Jerry Jones of the Dallas Cowboys took the floor: “Look, my daddy grew up on a farm in southwest Missouri. Every so often in the spring, the wind would come from a different part of the country, and the moon would set a different way, and the owls would start f—ing the chickens.”
Nobody knew where he was going with this story.
“The owls are f—ing the chickens,” Jones continued. “It makes no sense that they turned this down, but it’s a great thing for us.”
AS THE OWNERS’ 132-day lockout of the players stretched the labor uncertainty from late winter into early summer, Smith settled into a dual role: aggressive public critic of Goodell and, inside the negotiations room, a details-focused information-gatherer and fierce advocate for his players. “I thought he did a really good job of exposing faults that the league knew were in the deal but didn’t want to admit,” says former Indianapolis Colts center Jeff Saturday, at the time a member of the union’s executive committee. Too often, though, Smith struggled to get his members onto the same page. It was an old labor story: No matter how many times Smith had implored players to save money, no matter how many lockout contingencies and war chests the union had allocated, labor needed a deal more than management. Smith saw it as his job to get the players, who have short careers and always want to get paid more money now, to understand the long-term stakes and prepare for the worst.
It became obvious that owners wanted to expand the regular season. In one contentious meeting, Richardson discussed the owners’ desire to add a 17th game — reminding the room that, under the terms of the 2006 CBA, the league could activate as many as two extra games without union approval.

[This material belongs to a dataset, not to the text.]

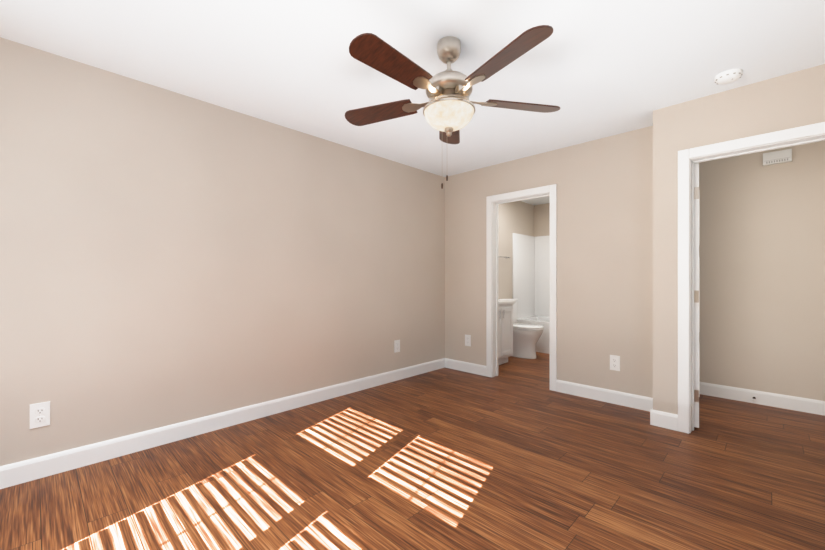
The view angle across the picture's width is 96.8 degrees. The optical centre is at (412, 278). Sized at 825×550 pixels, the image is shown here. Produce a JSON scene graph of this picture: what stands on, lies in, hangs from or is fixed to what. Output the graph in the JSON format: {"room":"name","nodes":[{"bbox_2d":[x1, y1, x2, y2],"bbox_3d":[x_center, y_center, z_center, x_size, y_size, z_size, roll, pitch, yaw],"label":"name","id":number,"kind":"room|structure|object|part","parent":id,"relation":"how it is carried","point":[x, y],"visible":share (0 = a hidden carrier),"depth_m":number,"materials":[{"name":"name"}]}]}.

“We’re not playing 17 games, Jerry,” said executive committee member Domonique Foxworth, who now works for ESPN. “It’s not going to happen.”
Richardson sat straighter in his chair. “We can make you. We don’t have to ask you. We’re being nice by not saying, ‘F— you, you have to do it.'”
“We’re being nice by not telling you, ‘F— you, we’re not playing,'” Foxworth responded.
“We’re being nice by not telling you, ‘F— you, we’ll play with replacement players,'” Richardson said.
“We’re being nice by not telling you, ‘F— you, good luck filling up stadiums with Ryan Leaf at quarterback,'” Foxworth replied.
It was getting out of hand.
“That’s a lot of f— yous!” Smith said, adjourning the room.
In July 2011, the lockout ended and, thanks in part to a negotiations room bond of trust formed between Smith and Kraft, a new CBA was completed. Owners were elated that the players’ share of revenue was reduced from a high of 57.5% to 47%. Smith gained ground on many key issues, from curbing owners’ ability to skim $1 billion of revenue off the top each year, to starting a defined pension plan at a time when many large corporations were doing away with them, to establishing a salary-cap floor — although some owners now say they were prepared to cede more ground on that issue. As the final touches were being put on the deal, there was a wide-ranging discussion about players who had tested positive for recreational drugs before the lockout and players who were facing suspensions during the lockout. Smith was trying to negotiate a “grace period” for players who might have used drugs during the lockout.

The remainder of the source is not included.